Studio Yellow, Week 4

In a Reggio Emilia inspired school such as Lincoln Nursery School teachers are viewed as more than just partners in their students’ education.  Rather we play many different roles – roles which help guide our journey with children. We carefully observe and document the children. We listen to their spoken words, we observe subtle body language that oftentimes is invisible to their peers and we notice interests that recur throughout the studio.  As well as being documenters we are also advocates for the children.
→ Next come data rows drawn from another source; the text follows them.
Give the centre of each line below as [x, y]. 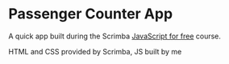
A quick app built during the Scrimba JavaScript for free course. [115, 36]
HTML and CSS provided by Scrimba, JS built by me [95, 51]
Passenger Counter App [91, 14]
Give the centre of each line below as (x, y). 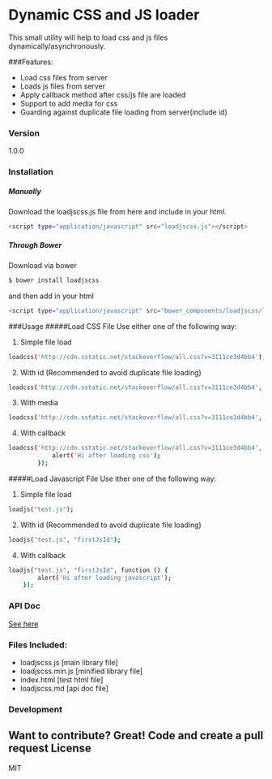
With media (39, 403)
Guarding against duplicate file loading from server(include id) (124, 112)
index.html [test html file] (62, 679)
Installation (31, 172)
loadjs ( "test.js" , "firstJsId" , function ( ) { (88, 570)
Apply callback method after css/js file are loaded (103, 94)
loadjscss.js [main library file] (69, 662)
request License (50, 749)
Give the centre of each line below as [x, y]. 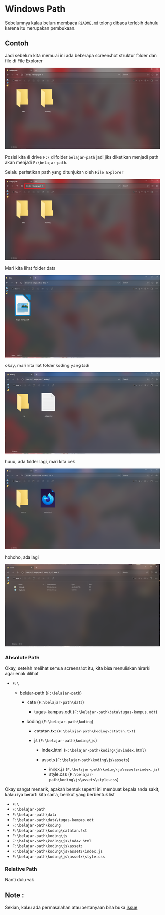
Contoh [17, 44]
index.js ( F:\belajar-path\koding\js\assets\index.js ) [104, 769]
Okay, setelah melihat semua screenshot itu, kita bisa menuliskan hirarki [78, 668]
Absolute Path [22, 658]
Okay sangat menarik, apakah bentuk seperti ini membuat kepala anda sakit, [82, 789]
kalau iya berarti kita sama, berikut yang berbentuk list [60, 794]
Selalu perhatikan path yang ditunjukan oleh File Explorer [64, 172]
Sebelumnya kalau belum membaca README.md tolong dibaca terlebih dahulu [82, 23]
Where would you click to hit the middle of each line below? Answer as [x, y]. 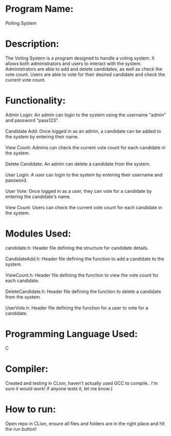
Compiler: [27, 369]
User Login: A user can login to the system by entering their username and [84, 174]
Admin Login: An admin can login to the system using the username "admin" [86, 115]
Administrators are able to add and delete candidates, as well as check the [84, 69]
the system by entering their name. [42, 136]
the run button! [21, 429]
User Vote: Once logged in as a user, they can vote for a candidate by [79, 191]
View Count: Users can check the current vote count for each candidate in [84, 207]
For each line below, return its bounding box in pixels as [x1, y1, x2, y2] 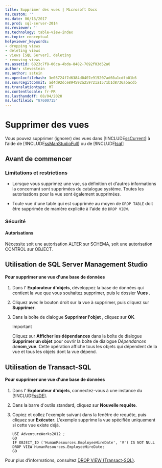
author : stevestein [5, 67, 45, 71]
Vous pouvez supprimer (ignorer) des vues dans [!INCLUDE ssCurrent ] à [5, 136, 150, 141]
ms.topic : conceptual [5, 35, 49, 40]
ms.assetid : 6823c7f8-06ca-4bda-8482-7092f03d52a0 [5, 62, 111, 67]
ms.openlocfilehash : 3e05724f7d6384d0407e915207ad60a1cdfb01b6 [5, 75, 137, 80]
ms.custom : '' [5, 12, 34, 17]
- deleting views [5, 48, 41, 53]
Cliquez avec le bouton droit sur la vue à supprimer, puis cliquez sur [12, 300, 149, 305]
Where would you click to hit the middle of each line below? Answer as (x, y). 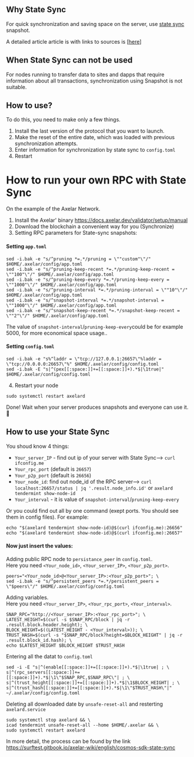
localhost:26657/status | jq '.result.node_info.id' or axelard (94, 488)
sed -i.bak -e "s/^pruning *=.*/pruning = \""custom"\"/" (78, 259)
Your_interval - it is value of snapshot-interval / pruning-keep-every (97, 499)
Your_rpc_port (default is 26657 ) (53, 469)
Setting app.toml (26, 246)
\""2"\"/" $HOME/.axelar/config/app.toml (58, 316)
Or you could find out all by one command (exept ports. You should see (92, 510)
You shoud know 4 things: (38, 446)

We see them as competent and curious therefore we create an environment where they can work and play more closely with not only their peers but also the parents and other adults with whom they may come into contact.

Oftentimes in order to successfully work in this way it becomes necessary for us to pause and focus our efforts less on research topics and more on practicing how to work collaboratively and inclusively.

At the beginning of the school year children enter Studio Yellow from many different environments.  Some children are familiar with each other as they were peers within Studio Blue, others have come from different schools and for some it is their first school experience.  With this in mind, we are conscious to help weave these different experiences into one Studio Yellow community. 

Currently we are witness to the exclusive language of “No boys allowed,” “Just she’s my friend – we’re having a playdate today,” or “We only want to play with boys.” We are also hearing one or two children directing play, ignoring the protests of those with different ideas. We are constantly listening to identify those scenarios aiming to be aware when we need to step in. Our hope is to guide less vocal children so that their voices can be heard, while also supporting those organizing the play to be more inclusive. It is helpful for us to model language in the hopes that it will empower children to eventually address these situations independently.

Perhaps you’ve heard within the studio or even heard from your children, some of the following questions…
Look at your friend’s face. How do you think that makes him feel?
What might that face be trying to tell us?
Can you use kind words to ask her that?
Did you want her to do that?
How would you feel if he did that to you?
Is it okay to make our friends feel sad?
Who is the boss of your body?
Who gets to choose what you want to play?
Do you have any ideas of how you can join that game?
Why don’t you ask him what he is doing?
Let’s check in with each other.

We’ve shared some stories this week to hopefully get the children thinking.

While we will continue to help children navigate social situations throughout the year, we are already noticing baby steps in the right direction. When we do hear children helping children or addressing each other directly we are quick to acknowledge with words of praise. Learning the art of social pragmatics is the work of three and four year olds, beginning now, and as we know, continuing throughout their lives.